I’m not a morning person.

Yesterday, Half Pint roused me from my sleep before 6, and I reluctantly dropped her off at O’Hare. From there, I made my way around the Loop and zipped from Chicago, around Lake Michigan, stopping in Munster, Indiana. You can’t pass through
Munster and not hit the 12-year-old father/sons operation, Three Floyds brewery and brewpub. I mean, you can, but you’d be an idiot. I arrived at 8:30 a.m, which was both a blessing and curse. A curse because they don’t open til 11:30, but it was a blessing to take a nice nap in my car, with the sound of the rain on the roof lulling me to sleep.
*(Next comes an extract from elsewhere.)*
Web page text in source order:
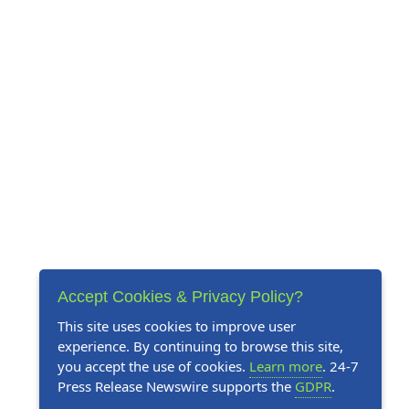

Once open—and no, I’m not the only person who’s ever stood by at 11:29 waiting for them to open the doors—I sat down to a flight, plus some extra tastings, and a right-on smoked turkey sandwich. Best beer with the sandwich? “Ham on Rye,” a smoked rye beer (no ham added). Best beer I enjoyed? Moloko Milk Stout, named in honor of Kubrick’s “A Clockwork Orange” (FYI, “moloko” is just Russian for milk), and I picked up a bomber to take home.

After stopping in at a nearby Dunkin Donuts for coffee and a pumpkin donut, I continued on to western Michigan. (I am a donut connoisseur, but I like to hit DD when in Rome. Or Munster. Because I don’t have ‘em at home. Same for the White Castle I had for b-fast. Who are they fooling with that paper-thin “meat” patty?)

Once I hit Michigan, despite the torrential downpour and the sizable population of deer roadkill, the view became scenic again, with brilliant reds, oranges, yellows and greens. I arrived in Kalamazoo at 5 p.m. and told the guys at Bell’s Eccentric Café that I was just going to find a room for the night and that I’d be back at 6. I didn’t realize that I’d driven across the last of the time zones and it was, in fact, 6, Eastern. OK, so it started closer to 7.

I added the event in Kalamazoo, because I had a day between Chicago and Pittsburgh. As such, there wasn’t enough time to bring in a retailer, but they let me park it at a table, sell my own books, and they fed and libated me all night. I know libated isn’t a word. The bison burger was tasty and I enjoyed a Bell’s Best Brown and then their special Wedding Ale, a strong honey wheat with orange peel, but don’t think “witbier.”

The thing about Kalamazoo, it seems, is that most people here know Larry Bell’s whole story. True, I got some extra nuggets in the book that they didn’t know, but ‘round here, it’s like a family: no secrets. I got to talk to some of the brewers like Tom and Jay, as well as some barflies. I didn’t sell that many copies, but hey, I got to hang out in the Eccentric Café again, and that’s treat enough.

Now I’m headed back there to pick up some beers, but sadly, they’re out of Oberon, their best-seller. Then it’s almost 400 miles to Pittsburgh to go to church.